注意进程相关代码应该放在__main__下面或者单独的一个文件里面，要不然执行进程时候会出现无限递归。

指定进程名称¶

#example16.py
def foo():
    name = multiprocessing.current_process().name
    print("Starting %s \n" % name)
    time.sleep(3)
    print("Exiting %s \n", name)


if __name__ == "__main__":
    process_with_name = multiprocessing.Process(name="foo_process", target=foo)
    process_with_default_name = multiprocessing.Process(target=foo)
    process_with_name.start()
    process_with_default_name.start()
    process_with_name.join()
    process_with_default_name.join()

后台运行进程¶

#example17.py
def foo():
    name = multiprocessing.current_process().name
    print("Starting %s" % name)
    time.sleep(15)
    print("Exiting %s" % name)


if __name__ == "__main__":
    background_process = multiprocessing.Process(name="background_process", target=foo)
    background_process.daemon = True
    no_background_process = multiprocessing.Process(
        name="no_background_process", target=foo
    )
    no_background_process.daemon = False
    background_process.start()
    no_background_process.start()

杀掉一个进程¶

#example18.py
def foo():
    print("Start function")
    time.sleep(0.1)
    print("Finished function")


if __name__ == "__main__":
    p = multiprocessing.Process(target=foo)
    print("Process before execution: ", p, p.is_alive())
    p.start()
    print("Process running: ", p, p.is_alive())
    p.terminate()
    print("Process terminated: ", p, p.is_alive())
    p.join()
    print("Process joined: ", p, p.is_alive())
    print("Process exit code: ", p.exitcode)

自定义一个进程类¶

#example19.py
class MyProcess(multiprocessing.Process):
    def run(self):
        print("called run method in process: %s" % self.name)
        return


if __name__ == "__main__":
    jobs = []
    for i in range(5):
        p = MyProcess()
        jobs.append(p)
        p.start()
        p.join()

使用队列Queue实现进程间通信¶

#example20.py
class Producer(multiprocessing.Process):
    def __init__(self, queue: multiprocessing.Queue):
        multiprocessing.Process.__init__(self)
        self.queue = queue

    def run(self):
        for i in range(10):
            item = random.randint(0, 256)
            self.queue.put(item)
            print("process Producer: item %d appended to queue %s" % (item, self.name))
            time.sleep(1)
            print("The size of queue is %s" % self.queue.qsize())

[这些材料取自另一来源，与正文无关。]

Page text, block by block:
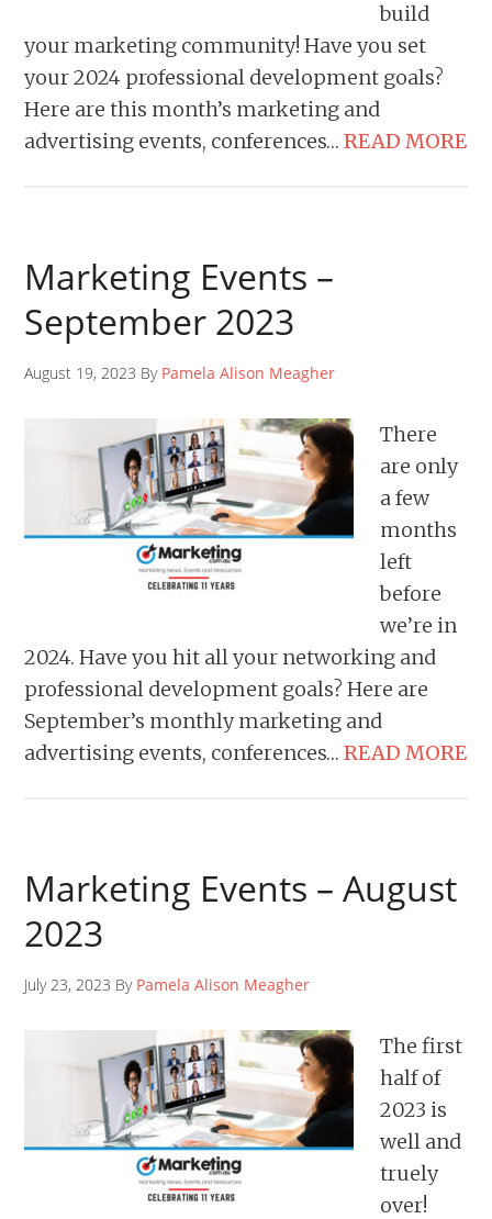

class Consumer(multiprocessing.Process):
    def __init__(self, queue: multiprocessing.Queue):
        multiprocessing.Process.__init__(self)
        self.queue = queue

    def run(self):
        while True:
            if self.queue.empty():
                print("the queue is empty")
                break
            else:
                time.sleep(2)
                item = self.queue.get()
                print(
                    "process consumer: item %d popped from by %s\n" % (item, self.name)
                )
                time.sleep(1)


if __name__ == "__main__":
    queue = multiprocessing.Queue()
    process_producer = Producer(queue)
    process_consumer = Consumer(queue)
    process_producer.start()
    time.sleep(10)
    process_consumer.start()
    process_producer.join()
    process_consumer.join()

使用管道实现进程间通信¶

#example21.py
def create_items(pipe):
    output_pipe, _ = pipe
    for item in range(10):
        output_pipe.send(item)

    output_pipe.close()


def multiply_items(pipe_1, pipe_2):
    close, input_pipe = pipe_1
    close.close()
    output_pipe, _ = pipe_2
    try:
        while True:
            item = input_pipe.recv()
            output_pipe.send(item * item)
    except EOFError:
        output_pipe.close()


if __name__ == "__main__":
    pipe_1 = multiprocessing.Pipe(True)
    process_pipe_1 = multiprocessing.Process(target=create_items, args=(pipe_1,))
    process_pipe_1.start()

    pipe_2 = multiprocessing.Pipe(True)
    process_pipe_2 = multiprocessing.Process(
        target=multiply_items, args=(pipe_1, pipe_2)
    )
    process_pipe_2.start()
    pipe_1[0].close()
    pipe_2[0].close()

    try:
        while True:
            print(pipe_2[1].recv())
    except EOFError:
        print("end")

使用Barrier栅栏实现进程同步执行¶

多个进程可以协同工作来完成一项任务。通常需要共享数据。所以在多进程之间保持数据的一致性就很重要了。需要共享数据协同的进程必须以适当的策略来读写数据。相关的同步原语和线程的库很类似。

进程的同步原语如下：

Lock: 这个对象可以有两种装填：锁住的（locked）和没锁住的（unlocked）。一个Lock对象有两个方法， acquire() 和 release() ，来控制共享数据的读写权限。
Event: 实现了进程间的简单通讯，一个进程发事件的信号，另一个进程等待事件的信号。 Event 对象有两个方法， set() 和 clear() ，来管理自己内部的变量。
Condition: 此对象用来同步部分工作流程，在并行的进程中，有两个基本的方法： wait() 用来等待进程， notify_all() 用来通知所有等待此条件的进程。
Semaphore: 用来共享资源，例如，支持固定数量的共享连接。
Rlock: 递归锁对象。其用途和方法同 Threading 模块一样。
Barrier: 将程序分成几个阶段，适用于有些进程必须在某些特定进程之后执行。处于障碍（Barrier）之后的代码不能同处于障碍之前的代码并行。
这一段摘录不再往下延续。